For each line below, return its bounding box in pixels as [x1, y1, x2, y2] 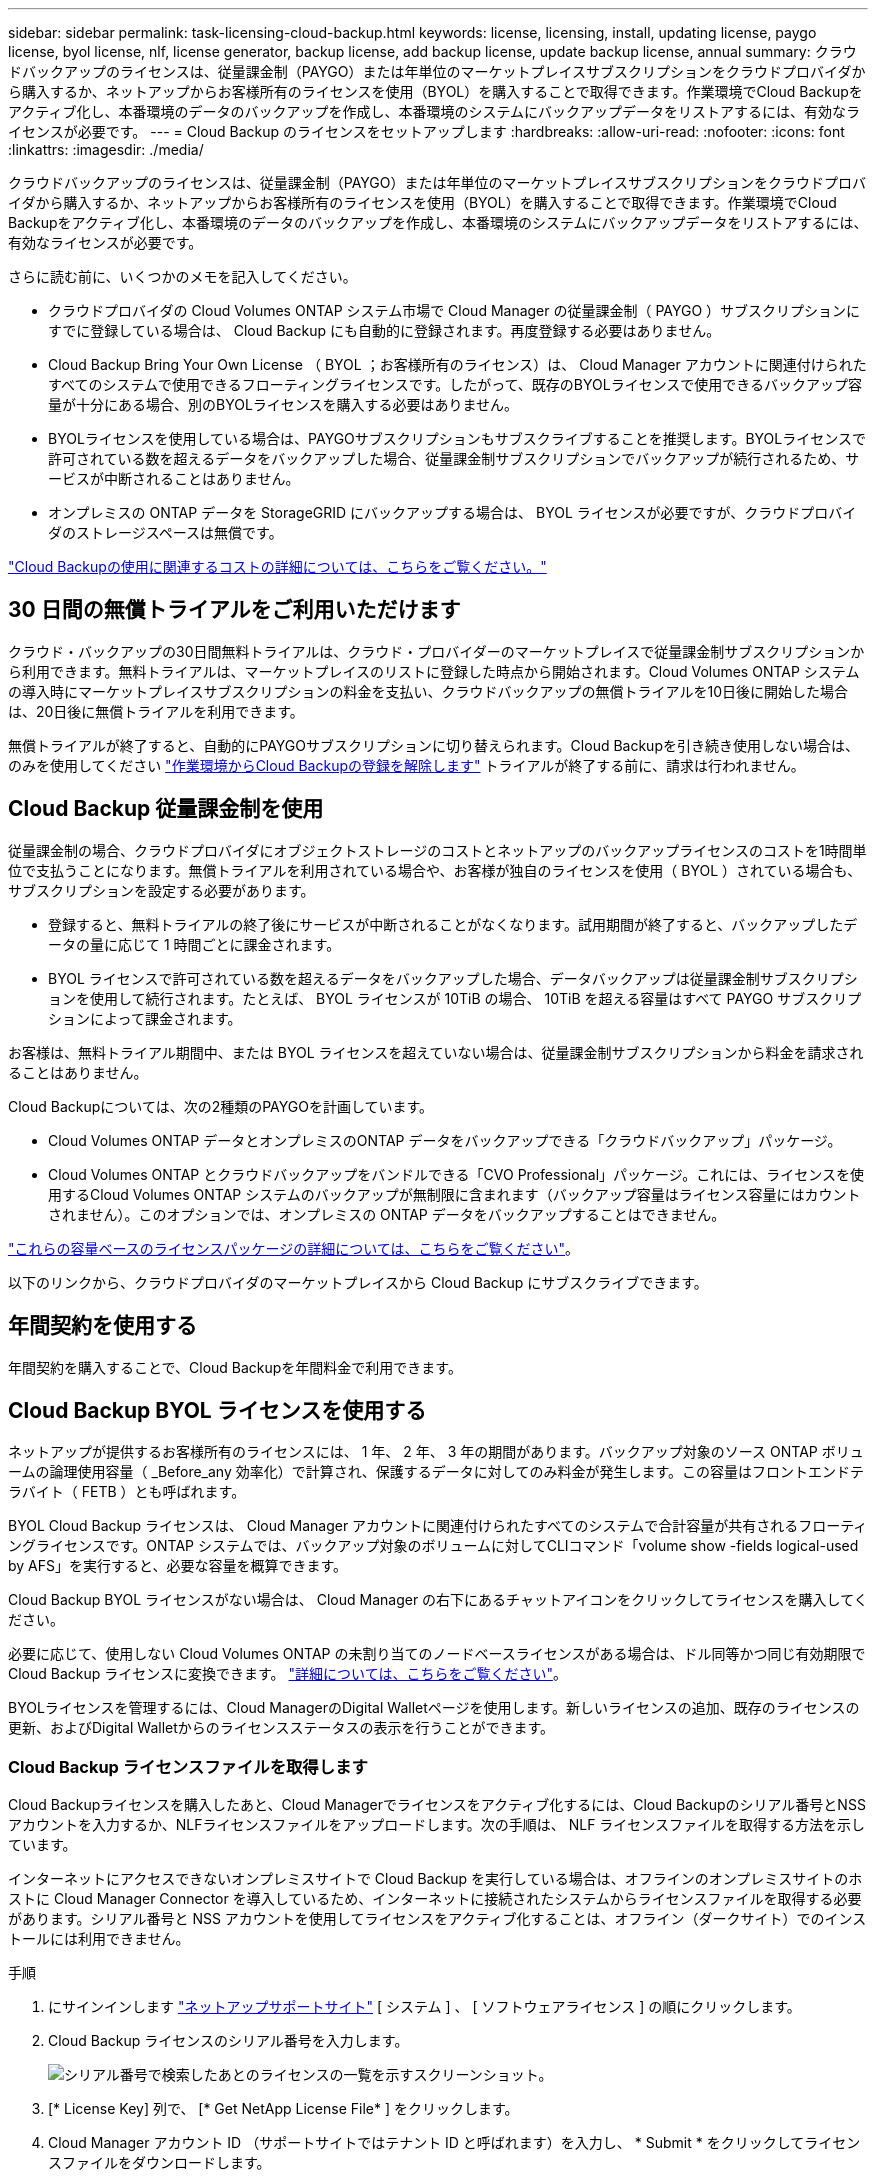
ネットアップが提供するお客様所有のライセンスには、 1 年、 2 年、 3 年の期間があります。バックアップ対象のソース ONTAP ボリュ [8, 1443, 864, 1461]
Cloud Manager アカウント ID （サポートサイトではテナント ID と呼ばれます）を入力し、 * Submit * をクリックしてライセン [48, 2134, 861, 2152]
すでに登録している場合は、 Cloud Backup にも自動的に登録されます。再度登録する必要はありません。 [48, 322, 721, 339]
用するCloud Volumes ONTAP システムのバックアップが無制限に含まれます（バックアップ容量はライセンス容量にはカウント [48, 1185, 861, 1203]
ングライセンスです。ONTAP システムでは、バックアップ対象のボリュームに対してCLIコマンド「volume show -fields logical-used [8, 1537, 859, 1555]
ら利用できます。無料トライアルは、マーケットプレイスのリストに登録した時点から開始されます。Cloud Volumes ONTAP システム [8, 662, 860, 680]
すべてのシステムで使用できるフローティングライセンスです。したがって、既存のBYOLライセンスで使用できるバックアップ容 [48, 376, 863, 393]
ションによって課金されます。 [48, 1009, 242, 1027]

==

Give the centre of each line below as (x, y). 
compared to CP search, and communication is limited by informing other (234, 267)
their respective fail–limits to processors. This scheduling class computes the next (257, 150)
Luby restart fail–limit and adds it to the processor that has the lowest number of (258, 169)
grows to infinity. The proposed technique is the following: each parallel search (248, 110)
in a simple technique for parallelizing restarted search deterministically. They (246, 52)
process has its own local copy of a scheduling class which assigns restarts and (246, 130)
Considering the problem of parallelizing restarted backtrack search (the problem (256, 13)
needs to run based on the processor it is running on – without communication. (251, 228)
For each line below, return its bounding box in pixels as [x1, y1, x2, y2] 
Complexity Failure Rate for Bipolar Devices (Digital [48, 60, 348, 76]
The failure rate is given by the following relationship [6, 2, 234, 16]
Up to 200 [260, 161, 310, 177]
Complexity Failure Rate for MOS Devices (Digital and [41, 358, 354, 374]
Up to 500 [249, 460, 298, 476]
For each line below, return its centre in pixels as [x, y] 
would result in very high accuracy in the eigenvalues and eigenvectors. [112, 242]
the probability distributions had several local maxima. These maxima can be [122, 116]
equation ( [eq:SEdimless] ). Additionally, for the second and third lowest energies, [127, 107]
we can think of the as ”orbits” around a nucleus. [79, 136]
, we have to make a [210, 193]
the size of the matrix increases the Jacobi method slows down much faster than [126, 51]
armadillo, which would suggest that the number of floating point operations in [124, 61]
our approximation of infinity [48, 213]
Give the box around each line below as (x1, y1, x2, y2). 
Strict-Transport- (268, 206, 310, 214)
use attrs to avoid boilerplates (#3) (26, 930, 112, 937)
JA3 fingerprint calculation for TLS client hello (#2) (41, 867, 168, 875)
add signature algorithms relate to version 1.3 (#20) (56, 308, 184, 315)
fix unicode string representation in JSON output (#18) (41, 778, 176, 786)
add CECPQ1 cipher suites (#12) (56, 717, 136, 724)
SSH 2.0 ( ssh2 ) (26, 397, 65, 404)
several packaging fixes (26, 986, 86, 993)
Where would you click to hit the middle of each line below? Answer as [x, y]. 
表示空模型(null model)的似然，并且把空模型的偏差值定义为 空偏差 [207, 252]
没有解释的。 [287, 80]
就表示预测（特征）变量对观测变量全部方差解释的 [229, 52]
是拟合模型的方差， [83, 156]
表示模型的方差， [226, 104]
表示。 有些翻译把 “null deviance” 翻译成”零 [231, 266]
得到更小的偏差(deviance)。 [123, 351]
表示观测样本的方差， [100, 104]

==

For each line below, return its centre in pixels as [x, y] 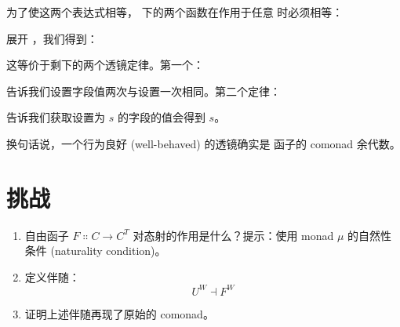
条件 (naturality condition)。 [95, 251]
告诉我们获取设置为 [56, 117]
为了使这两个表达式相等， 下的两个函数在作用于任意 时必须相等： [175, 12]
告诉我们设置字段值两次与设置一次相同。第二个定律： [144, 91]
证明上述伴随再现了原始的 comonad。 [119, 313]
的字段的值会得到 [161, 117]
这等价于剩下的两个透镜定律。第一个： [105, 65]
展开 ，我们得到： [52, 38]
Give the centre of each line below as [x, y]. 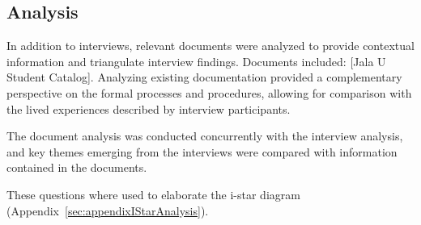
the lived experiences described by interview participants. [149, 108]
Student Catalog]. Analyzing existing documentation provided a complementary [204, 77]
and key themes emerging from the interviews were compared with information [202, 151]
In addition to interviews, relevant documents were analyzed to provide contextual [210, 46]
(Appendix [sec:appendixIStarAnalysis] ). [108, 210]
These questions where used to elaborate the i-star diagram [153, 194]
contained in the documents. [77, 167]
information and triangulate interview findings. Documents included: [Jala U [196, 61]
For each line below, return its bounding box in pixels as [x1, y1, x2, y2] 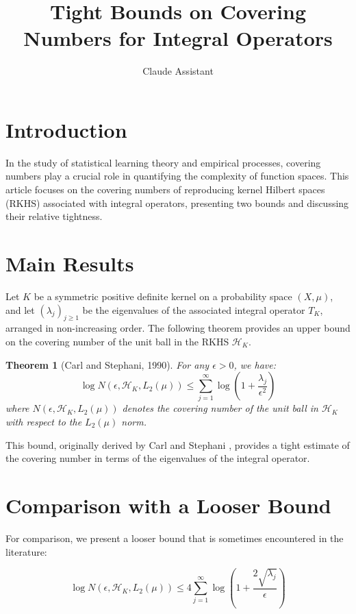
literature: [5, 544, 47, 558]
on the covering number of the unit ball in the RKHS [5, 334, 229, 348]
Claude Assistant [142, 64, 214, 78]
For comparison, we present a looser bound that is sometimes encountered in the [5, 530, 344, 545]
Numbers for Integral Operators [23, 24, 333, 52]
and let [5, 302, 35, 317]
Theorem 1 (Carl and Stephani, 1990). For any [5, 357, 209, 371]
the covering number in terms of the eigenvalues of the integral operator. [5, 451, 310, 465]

• [How to complete this task]:
Where the word "null" occurs in a line of the entries above, count that line, and reply with the total only.

• [Result]:
2